At the moment, I’m more concerned with the EPA at the moment because its “dictats,” based on the increasingly questionable belief that human activities are causing climate change, are putting the kibosh on economic development projects, especially those related to domestic energy production. That’s not going to look good if gas prices get any higher.
These bureaucratic power grabs are quite a development for a President who complained, justifiably in some cases, about his predecessor’s “Imperial Presidency.” Yet they are not totally surprising because every President seeks to expand the limits of executive branch power; in Obama’s case, it could result in fewer jobs being created than otherwise would be the case.
When you’re already operating in a slow job growth economy, this tends to have a compounding affect. Following the disappointing jobs report for December of 2010, Federal Reserve Chairman Ben Bernanke predicted it would take four to five years before unemployment gets back to normal levels. By that, he means a 4% unemployment rate, which is considered full employment.

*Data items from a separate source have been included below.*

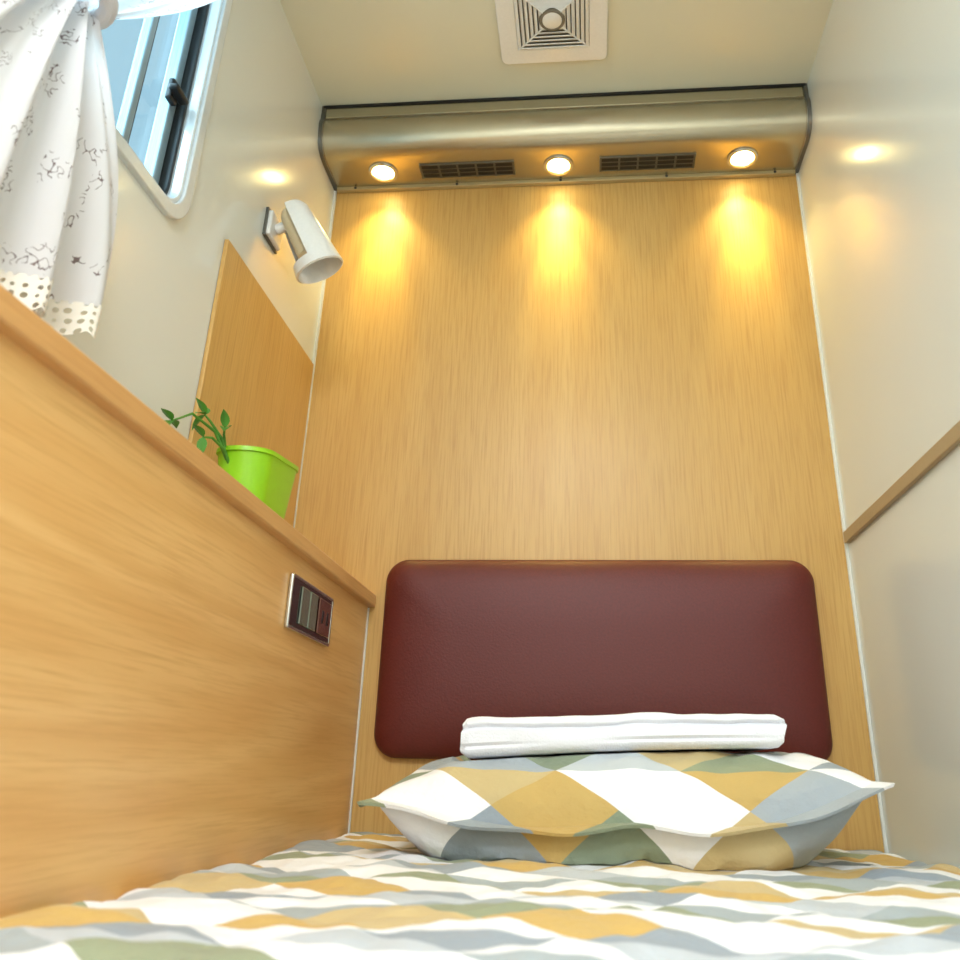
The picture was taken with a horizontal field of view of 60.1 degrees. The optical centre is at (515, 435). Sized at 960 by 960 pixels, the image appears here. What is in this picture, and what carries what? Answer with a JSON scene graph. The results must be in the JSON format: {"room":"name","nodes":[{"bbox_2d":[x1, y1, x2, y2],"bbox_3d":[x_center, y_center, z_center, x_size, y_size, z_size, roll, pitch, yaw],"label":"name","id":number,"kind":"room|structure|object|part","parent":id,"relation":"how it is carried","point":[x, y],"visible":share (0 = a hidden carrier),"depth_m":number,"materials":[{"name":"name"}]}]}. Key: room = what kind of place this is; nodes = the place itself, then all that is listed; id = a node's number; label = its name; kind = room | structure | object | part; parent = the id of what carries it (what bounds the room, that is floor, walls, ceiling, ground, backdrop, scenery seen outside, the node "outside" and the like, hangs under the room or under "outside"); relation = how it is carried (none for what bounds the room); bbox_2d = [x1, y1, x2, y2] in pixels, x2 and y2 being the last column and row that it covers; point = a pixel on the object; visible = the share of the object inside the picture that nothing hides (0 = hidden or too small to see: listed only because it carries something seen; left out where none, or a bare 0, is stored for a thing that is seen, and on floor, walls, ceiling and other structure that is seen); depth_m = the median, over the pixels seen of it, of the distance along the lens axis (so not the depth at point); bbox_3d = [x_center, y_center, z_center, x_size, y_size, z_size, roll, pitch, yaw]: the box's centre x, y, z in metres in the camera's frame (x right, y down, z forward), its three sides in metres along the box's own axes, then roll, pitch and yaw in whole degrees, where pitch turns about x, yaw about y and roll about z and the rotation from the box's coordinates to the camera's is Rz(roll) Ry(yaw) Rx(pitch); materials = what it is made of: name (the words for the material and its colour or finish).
{"room":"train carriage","nodes":[
{"label":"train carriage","id":0,"kind":"room"},
{"bbox_2d":[0,0,333,438],"bbox_3d":[-0.548,-0.246,0.375,0.050,1.880,2.500,-1,-22,5],"label":"wall","id":1,"kind":"structure","parent":0,"point":[260,150],"depth_m":1.26,"materials":[{"name":"paint"}]},
{"bbox_2d":[0,0,215,338],"bbox_3d":[-0.440,-0.527,0.844,0.090,0.915,0.730,-1,-22,5],"label":"window curtain","id":2,"kind":"object","parent":1,"relation":"hanging from","point":[59,178],"visible":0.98,"depth_m":0.78,"materials":[{"name":"beige fabric"}]},
{"bbox_2d":[78,0,215,19],"bbox_3d":[-0.429,-0.689,0.909,0.053,0.543,0.630,-1,-22,5],"label":"drape","id":3,"kind":"object","parent":2,"relation":"hanging from","point":[96,9],"depth_m":0.92,"materials":[{"name":"white fabric"}]},
{"bbox_2d":[115,0,222,202],"bbox_3d":[-0.502,-0.642,0.943,0.054,0.507,0.595,-1,-22,5],"label":"reveal","id":4,"kind":"object","parent":1,"relation":"attached to","point":[174,194],"visible":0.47,"depth_m":1.19,"materials":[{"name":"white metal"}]},
{"bbox_2d":[116,8,197,183],"bbox_3d":[-0.503,-0.642,0.943,0.041,0.484,0.572,-1,-22,5],"label":"window","id":5,"kind":"structure","parent":4,"relation":"attached to","point":[164,116],"depth_m":1.14,"materials":[{"name":"grey metal"}]},
{"bbox_3d":[-0.497,-0.566,1.130,0.014,0.470,0.012,-1,-22,5],"label":"sliding stile","id":6,"kind":"part","parent":5,"relation":"part of","materials":[{"name":"white metal"}]},
{"bbox_2d":[128,16,159,142],"bbox_3d":[-0.496,-0.563,1.137,0.010,0.470,0.003,-1,-22,5],"label":"seal","id":7,"kind":"object","parent":5,"relation":"attached to","point":[159,16],"visible":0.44,"depth_m":1.10,"materials":[{"name":"plastic"}]},
{"bbox_2d":[165,78,176,105],"bbox_3d":[-0.479,-0.479,1.158,0.010,0.035,0.020,-1,-22,5],"label":"latch plate","id":8,"kind":"object","parent":5,"relation":"attached to","point":[169,96],"visible":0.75,"depth_m":1.15,"materials":[{"name":"plastic"}]},
{"bbox_3d":[-0.469,-0.475,1.156,0.014,0.009,0.036,-1,-22,5],"label":"latch handle","id":9,"kind":"part","parent":5,"relation":"part of","materials":[{"name":"plastic"}]},
{"bbox_2d":[158,3,209,194],"bbox_3d":[-0.505,-0.642,0.943,0.028,0.494,0.582,-1,-22,5],"label":"gasket","id":10,"kind":"object","parent":4,"relation":"attached to","point":[198,31],"visible":0.16,"depth_m":1.18,"materials":[{"name":"plastic"}]},
{"bbox_2d":[115,0,232,219],"bbox_3d":[-0.476,-0.643,0.941,0.010,0.545,0.633,-1,-22,5],"label":"flange","id":11,"kind":"object","parent":1,"relation":"attached to","point":[178,210],"visible":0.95,"depth_m":1.15,"materials":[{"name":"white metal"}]},
{"bbox_2d":[188,239,313,525],"bbox_3d":[-0.429,-0.013,1.380,0.006,0.450,0.422,-1,-22,5],"label":"wood wall panel","id":12,"kind":"object","parent":1,"relation":"attached to","point":[254,368],"visible":0.49,"depth_m":1.35,"materials":[{"name":"brown wood"}]},
{"bbox_2d":[262,199,342,283],"bbox_3d":[-0.367,-0.334,1.443,0.139,0.144,0.086,4,-22,-7],"label":"reading lamp","id":13,"kind":"object","parent":1,"relation":"attached to","point":[317,259],"visible":1,"depth_m":1.42,"materials":[{"name":"white plastic"}]},
{"bbox_3d":[-0.401,-0.365,1.454,0.043,0.025,0.021,-4,-23,12],"label":"arm","id":14,"kind":"part","parent":13,"relation":"part of","materials":[{"name":"white plastic"}]},
{"bbox_3d":[-0.355,-0.341,1.443,0.109,0.131,0.084,10,-24,-20],"label":"lamp shade","id":15,"kind":"part","parent":13,"relation":"part of","materials":[{"name":"white plastic"}]},
{"bbox_2d":[280,0,832,105],"bbox_3d":[-0.004,-1.146,0.694,1.100,0.050,2.600,-1,-22,5],"label":"ceiling","id":16,"kind":"structure","parent":0,"point":[352,51],"depth_m":1.60,"materials":[{"name":"paint"}]},
{"bbox_2d":[495,0,607,63],"bbox_3d":[0.068,-0.768,1.529,0.204,0.016,0.204,-1,-22,5],"label":"ceiling vent","id":17,"kind":"object","parent":16,"relation":"attached to","point":[530,31],"depth_m":1.55,"materials":[{"name":"white plastic"}]},
{"bbox_2d":[318,83,811,193],"bbox_3d":[0.093,-0.622,1.748,0.999,0.120,0.142,-1,-22,5],"label":"light bar","id":18,"kind":"object","parent":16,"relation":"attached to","point":[755,131],"visible":1,"depth_m":1.71,"materials":[{"name":"grey metal"}]},
{"bbox_2d":[419,160,514,178],"bbox_3d":[-0.102,-0.564,1.760,0.201,0.004,0.042,-1,-22,5],"label":"grille","id":19,"kind":"object","parent":18,"relation":"attached to","point":[428,169],"depth_m":1.76,"materials":[{"name":"grey metal"}]},
{"bbox_3d":[0.098,-0.546,1.787,0.984,0.009,0.011,-1,-22,5],"label":"rail","id":20,"kind":"part","parent":18,"relation":"part of","materials":[{"name":"metal"}]},
{"bbox_2d":[600,153,695,171],"bbox_3d":[0.275,-0.568,1.727,0.197,0.004,0.042,-1,-22,5],"label":"grille","id":21,"kind":"object","parent":18,"relation":"attached to","point":[609,162],"depth_m":1.73,"materials":[{"name":"grey metal"}]},
{"bbox_2d":[295,175,883,852],"bbox_3d":[0.083,0.229,1.506,1.100,1.880,0.050,-1,-22,5],"label":"wall","id":22,"kind":"structure","parent":0,"point":[606,371],"depth_m":1.60,"materials":[{"name":"brown wood"}]},
{"bbox_2d":[293,191,336,527],"bbox_3d":[-0.407,-0.125,1.666,0.005,0.895,0.005,-1,-22,5],"label":"trim","id":23,"kind":"structure","parent":22,"relation":"attached to","point":[335,192],"depth_m":1.69,"materials":[{"name":"white plastic"}]},
{"bbox_2d":[348,608,369,832],"bbox_3d":[-0.265,0.478,1.406,0.002,0.368,0.004,-1,-22,5],"label":"trim","id":24,"kind":"structure","parent":22,"relation":"attached to","point":[360,700],"depth_m":1.40,"materials":[{"name":"white plastic"}]},
{"bbox_2d":[374,560,832,759],"bbox_3d":[0.137,0.371,1.392,0.744,0.333,0.041,-1,-22,5],"label":"headboard","id":25,"kind":"object","parent":22,"relation":"attached to","point":[462,640],"visible":0.91,"depth_m":1.38,"materials":[{"name":"red leather"}]},
{"bbox_2d":[796,173,888,852],"bbox_3d":[0.580,0.043,1.506,0.004,1.285,0.005,-1,-22,5],"label":"trim","id":26,"kind":"structure","parent":22,"relation":"attached to","point":[884,837],"depth_m":1.46,"materials":[{"name":"white plastic"}]},
{"bbox_2d":[798,0,959,868],"bbox_3d":[0.498,-0.259,0.284,0.050,1.880,2.500,-1,-22,5],"label":"wall","id":27,"kind":"structure","parent":0,"point":[879,172],"depth_m":1.21,"materials":[{"name":"paint"}]},
{"bbox_2d":[843,420,959,543],"bbox_3d":[0.507,-0.121,0.709,0.008,0.021,1.588,-1,-22,5],"label":"trim","id":28,"kind":"structure","parent":27,"relation":"attached to","point":[950,440],"depth_m":1.15,"materials":[{"name":"brown wood"}]},
{"bbox_3d":[-0.046,0.641,-0.034,1.100,0.050,2.600,-1,-22,5],"label":"floor","id":29,"kind":"structure","parent":0,"visible":0},
{"bbox_2d":[0,285,375,917],"bbox_3d":[-0.436,0.276,0.314,0.170,0.871,2.200,-1,-22,5],"label":"panel","id":30,"kind":"object","parent":29,"relation":"on","point":[162,719],"visible":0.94,"depth_m":0.72,"materials":[{"name":"brown wood"}]},
{"bbox_2d":[161,398,298,518],"bbox_3d":[-0.384,0.052,1.135,0.090,0.163,0.295,-1,-22,5],"label":"potted plant","id":31,"kind":"object","parent":30,"relation":"on","point":[265,473],"visible":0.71,"depth_m":1.13,"materials":[{"name":"green plant"}]},
{"bbox_3d":[-0.374,0.089,1.188,0.082,0.136,0.168,-1,-22,5],"label":"pot","id":32,"kind":"part","parent":31,"relation":"part of","materials":[{"name":"plastic"}]},
{"bbox_2d":[284,572,333,646],"bbox_3d":[-0.286,0.248,1.164,0.008,0.072,0.184,-1,-22,5],"label":"wall switch plate","id":33,"kind":"object","parent":30,"relation":"attached to","point":[309,610],"visible":1,"depth_m":1.14,"materials":[{"name":"silver metal"}]},
{"bbox_2d":[316,598,331,638],"bbox_3d":[-0.280,0.268,1.212,0.003,0.050,0.056,-1,-22,5],"label":"socket","id":34,"kind":"object","parent":33,"relation":"attached to","point":[324,605],"depth_m":1.21,"materials":[{"name":"plastic"}]},
{"bbox_2d":[0,832,959,959],"bbox_3d":[0.056,0.470,0.270,0.838,0.501,2.048,-1,-22,5],"label":"bed","id":35,"kind":"object","parent":29,"relation":"on","point":[353,895],"visible":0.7,"depth_m":0.60,"materials":[{"name":"multicoloured fabric"}]},
{"bbox_2d":[357,752,894,870],"bbox_3d":[0.135,0.494,1.111,0.608,0.135,0.380,-1,-22,5],"label":"pillow","id":36,"kind":"object","parent":35,"relation":"on","point":[737,811],"visible":1,"depth_m":0.97,"materials":[{"name":"multicoloured fabric"}]},
{"bbox_2d":[460,712,786,759],"bbox_3d":[0.142,0.415,1.136,0.410,0.063,0.214,-1,-22,5],"label":"folded towel","id":37,"kind":"object","parent":36,"relation":"on","point":[482,738],"visible":0.97,"depth_m":1.04,"materials":[{"name":"white fabric"}]}
]}

We’ve been over 9% unemployment for a record 20 consecutive months, and that’s the official (U-3) unemployment figure. The U-6 figure, which includes people who have stopped looking for work and those still looking but cannot find full-time employment, is still dismayingly high at 15.2% for those who have been in this classification for between 15 to 26 weeks. Many blame the uncertainty caused by the federal legislation enacted under Obama, and the ensuing rules and regulations that slowly drip out like an exercise in water torture.
Walker isn’t unaware that federal policies could undermine his own. Last spring, I posed this question to candidate Walker, who acknowledged that federal policies are a concern, but he did not budge off that 250,000 figure during his campaign for governor. Perhaps he’s counting on the majority of those new jobs coming in his last two years, when a more business-friendly President could be in charge.